PROBLEM STATEMENT:
Write out each record below exactly, without pictures.

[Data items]
-- Opening Marker --

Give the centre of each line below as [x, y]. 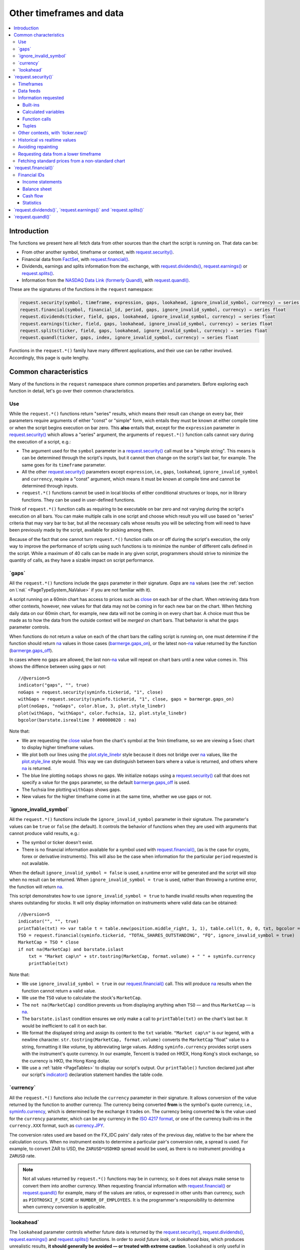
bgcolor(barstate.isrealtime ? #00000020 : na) [77, 720]
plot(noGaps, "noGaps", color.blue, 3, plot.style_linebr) [92, 706]
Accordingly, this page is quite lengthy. [49, 357]
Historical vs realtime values [47, 139]
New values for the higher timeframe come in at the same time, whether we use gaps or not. [117, 796]
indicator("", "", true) [48, 921]
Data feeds [29, 91]
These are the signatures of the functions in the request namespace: [81, 289]
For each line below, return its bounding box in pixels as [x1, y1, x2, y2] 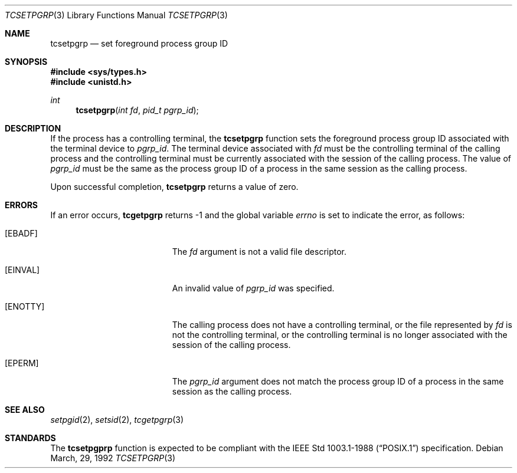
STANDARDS [5, 433, 56, 443]
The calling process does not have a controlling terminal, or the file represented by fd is [172, 320, 512, 330]
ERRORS [5, 200, 38, 210]
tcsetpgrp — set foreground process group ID [50, 38, 228, 48]
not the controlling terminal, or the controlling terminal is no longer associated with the [172, 330, 508, 340]
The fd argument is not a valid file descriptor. [172, 247, 347, 257]
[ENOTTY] [5, 301, 45, 311]
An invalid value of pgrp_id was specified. [172, 283, 335, 293]
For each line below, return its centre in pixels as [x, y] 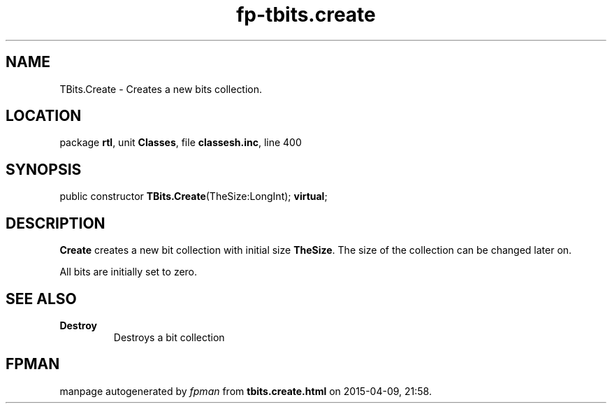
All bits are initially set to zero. [129, 272]
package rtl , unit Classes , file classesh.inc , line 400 [181, 143]
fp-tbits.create [306, 15]
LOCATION [44, 116]
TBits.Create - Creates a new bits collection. [161, 89]
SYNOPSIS [44, 169]
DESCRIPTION [56, 223]
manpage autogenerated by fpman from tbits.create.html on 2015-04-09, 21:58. [246, 391]
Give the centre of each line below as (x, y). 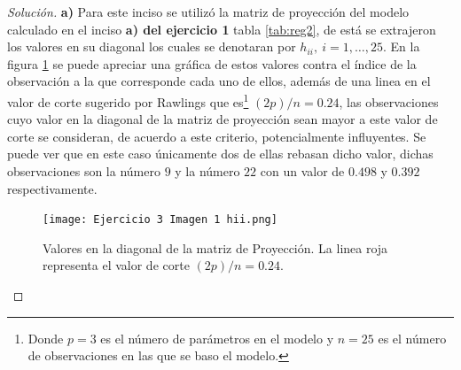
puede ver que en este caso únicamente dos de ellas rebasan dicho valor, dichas (220, 154)
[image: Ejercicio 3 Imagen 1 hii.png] (160, 220)
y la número (207, 171)
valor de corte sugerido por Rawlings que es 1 (128, 100)
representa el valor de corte (116, 265)
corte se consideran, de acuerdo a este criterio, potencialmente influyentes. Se (217, 136)
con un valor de (302, 171)
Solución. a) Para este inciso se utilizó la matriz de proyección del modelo (208, 12)
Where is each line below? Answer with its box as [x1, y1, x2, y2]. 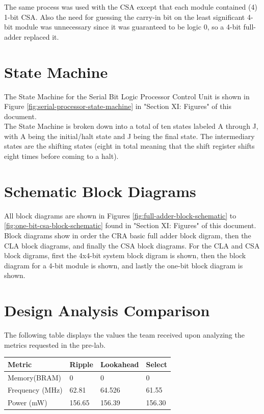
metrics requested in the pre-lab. [4, 339, 105, 350]
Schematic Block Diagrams [4, 180, 196, 201]
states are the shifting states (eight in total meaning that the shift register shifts [4, 141, 255, 151]
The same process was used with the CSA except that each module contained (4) [4, 2, 257, 12]
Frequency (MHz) [8, 384, 63, 395]
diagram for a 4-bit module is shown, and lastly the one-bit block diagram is [4, 260, 243, 270]
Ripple [69, 358, 93, 369]
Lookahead [100, 358, 139, 369]
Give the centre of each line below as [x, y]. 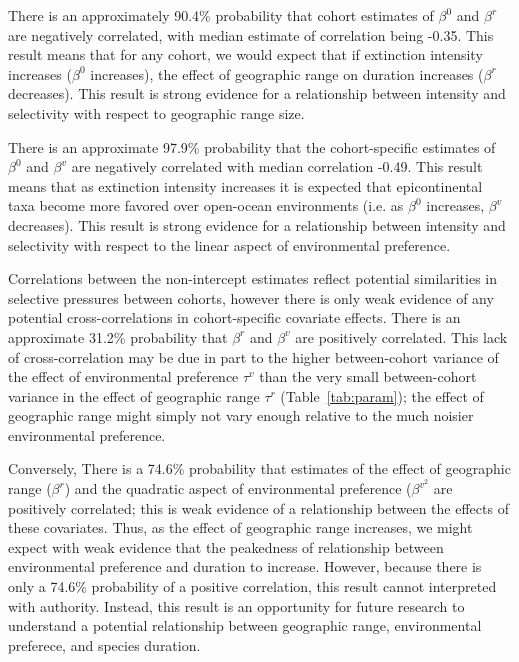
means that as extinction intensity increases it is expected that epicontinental [245, 185]
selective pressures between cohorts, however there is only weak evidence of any [251, 297]
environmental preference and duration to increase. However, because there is [245, 566]
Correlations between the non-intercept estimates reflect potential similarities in [252, 278]
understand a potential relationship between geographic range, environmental [245, 625]
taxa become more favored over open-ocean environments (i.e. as [206, 205]
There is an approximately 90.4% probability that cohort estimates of [221, 15]
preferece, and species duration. [104, 644]
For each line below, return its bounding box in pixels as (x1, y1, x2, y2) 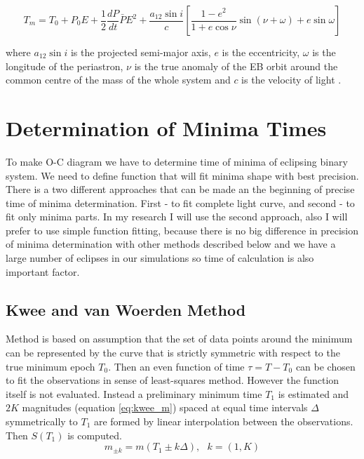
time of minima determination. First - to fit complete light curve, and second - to (6, 195, 355, 210)
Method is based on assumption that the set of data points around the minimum (6, 331, 353, 346)
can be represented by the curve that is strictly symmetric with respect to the (6, 345, 340, 360)
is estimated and (278, 386, 349, 401)
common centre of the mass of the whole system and (6, 72, 231, 87)
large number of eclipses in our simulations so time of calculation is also (6, 251, 314, 265)
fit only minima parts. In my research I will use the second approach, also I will (6, 209, 348, 224)
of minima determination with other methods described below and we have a (6, 237, 336, 251)
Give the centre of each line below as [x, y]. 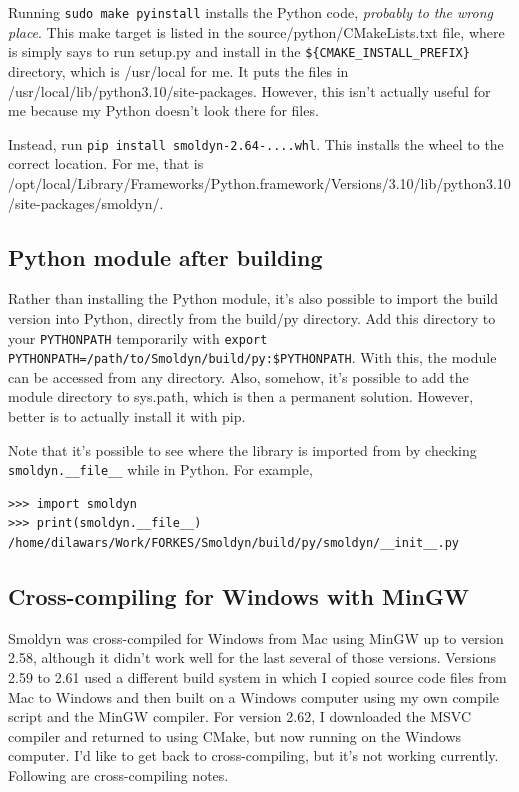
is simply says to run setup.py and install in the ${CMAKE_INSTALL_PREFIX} [239, 51]
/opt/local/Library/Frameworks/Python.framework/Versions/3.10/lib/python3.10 [259, 182]
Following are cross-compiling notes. [118, 775]
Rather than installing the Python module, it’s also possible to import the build [253, 298]
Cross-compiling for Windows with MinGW [238, 596]
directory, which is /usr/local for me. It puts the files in [178, 70]
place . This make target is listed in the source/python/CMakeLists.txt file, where [256, 31]
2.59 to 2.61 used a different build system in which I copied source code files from [257, 677]

-- Closing Marker --

RESPONSE BELOW:
Give the centre of each line below as [x, y]. 
bgcolor(barstate.isrealtime ? #00000020 : na) [77, 720]
plot(noGaps, "noGaps", color.blue, 3, plot.style_linebr) [92, 706]
Accordingly, this page is quite lengthy. [49, 357]
Historical vs realtime values [47, 139]
New values for the higher timeframe come in at the same time, whether we use gaps or not. [117, 796]
indicator("", "", true) [48, 921]
Data feeds [29, 91]
These are the signatures of the functions in the request namespace: [81, 289]
For each line below, return its bounding box in pixels as [x1, y1, x2, y2] 
STANDARDS [5, 433, 56, 443]
The calling process does not have a controlling terminal, or the file represented by fd is [172, 320, 512, 330]
ERRORS [5, 200, 38, 210]
tcsetpgrp — set foreground process group ID [50, 38, 228, 48]
not the controlling terminal, or the controlling terminal is no longer associated with the [172, 330, 508, 340]
The fd argument is not a valid file descriptor. [172, 247, 347, 257]
[ENOTTY] [5, 301, 45, 311]
An invalid value of pgrp_id was specified. [172, 283, 335, 293]
For each line below, return its centre in pixels as [x, y] 
All bits are initially set to zero. [129, 272]
package rtl , unit Classes , file classesh.inc , line 400 [181, 143]
fp-tbits.create [306, 15]
LOCATION [44, 116]
TBits.Create - Creates a new bits collection. [161, 89]
SYNOPSIS [44, 169]
DESCRIPTION [56, 223]
manpage autogenerated by fpman from tbits.create.html on 2015-04-09, 21:58. [246, 391]
Give the centre of each line below as (x, y). 
puede ver que en este caso únicamente dos de ellas rebasan dicho valor, dichas (220, 154)
[image: Ejercicio 3 Imagen 1 hii.png] (160, 220)
y la número (207, 171)
valor de corte sugerido por Rawlings que es 1 (128, 100)
representa el valor de corte (116, 265)
corte se consideran, de acuerdo a este criterio, potencialmente influyentes. Se (217, 136)
con un valor de (302, 171)
Solución. a) Para este inciso se utilizó la matriz de proyección del modelo (208, 12)
Where is each line below? Answer with its box as [x1, y1, x2, y2]. 
metrics requested in the pre-lab. [4, 339, 105, 350]
Schematic Block Diagrams [4, 180, 196, 201]
states are the shifting states (eight in total meaning that the shift register shifts [4, 141, 255, 151]
The same process was used with the CSA except that each module contained (4) [4, 2, 257, 12]
Frequency (MHz) [8, 384, 63, 395]
diagram for a 4-bit module is shown, and lastly the one-bit block diagram is [4, 260, 243, 270]
Ripple [69, 358, 93, 369]
Lookahead [100, 358, 139, 369]
Give the centre of each line below as [x, y]. 
means that as extinction intensity increases it is expected that epicontinental [245, 185]
selective pressures between cohorts, however there is only weak evidence of any [251, 297]
environmental preference and duration to increase. However, because there is [245, 566]
Correlations between the non-intercept estimates reflect potential similarities in [252, 278]
understand a potential relationship between geographic range, environmental [245, 625]
taxa become more favored over open-ocean environments (i.e. as [206, 205]
There is an approximately 90.4% probability that cohort estimates of [221, 15]
preferece, and species duration. [104, 644]
For each line below, return its bounding box in pixels as (x1, y1, x2, y2) 
time of minima determination. First - to fit complete light curve, and second - to (6, 195, 355, 210)
Method is based on assumption that the set of data points around the minimum (6, 331, 353, 346)
can be represented by the curve that is strictly symmetric with respect to the (6, 345, 340, 360)
is estimated and (278, 386, 349, 401)
common centre of the mass of the whole system and (6, 72, 231, 87)
large number of eclipses in our simulations so time of calculation is also (6, 251, 314, 265)
fit only minima parts. In my research I will use the second approach, also I will (6, 209, 348, 224)
of minima determination with other methods described below and we have a (6, 237, 336, 251)
Give the centre of each line below as [x, y]. 
is simply says to run setup.py and install in the ${CMAKE_INSTALL_PREFIX} [239, 51]
/opt/local/Library/Frameworks/Python.framework/Versions/3.10/lib/python3.10 [259, 182]
Following are cross-compiling notes. [118, 775]
Rather than installing the Python module, it’s also possible to import the build [253, 298]
Cross-compiling for Windows with MinGW [238, 596]
directory, which is /usr/local for me. It puts the files in [178, 70]
place . This make target is listed in the source/python/CMakeLists.txt file, where [256, 31]
2.59 to 2.61 used a different build system in which I copied source code files from [257, 677]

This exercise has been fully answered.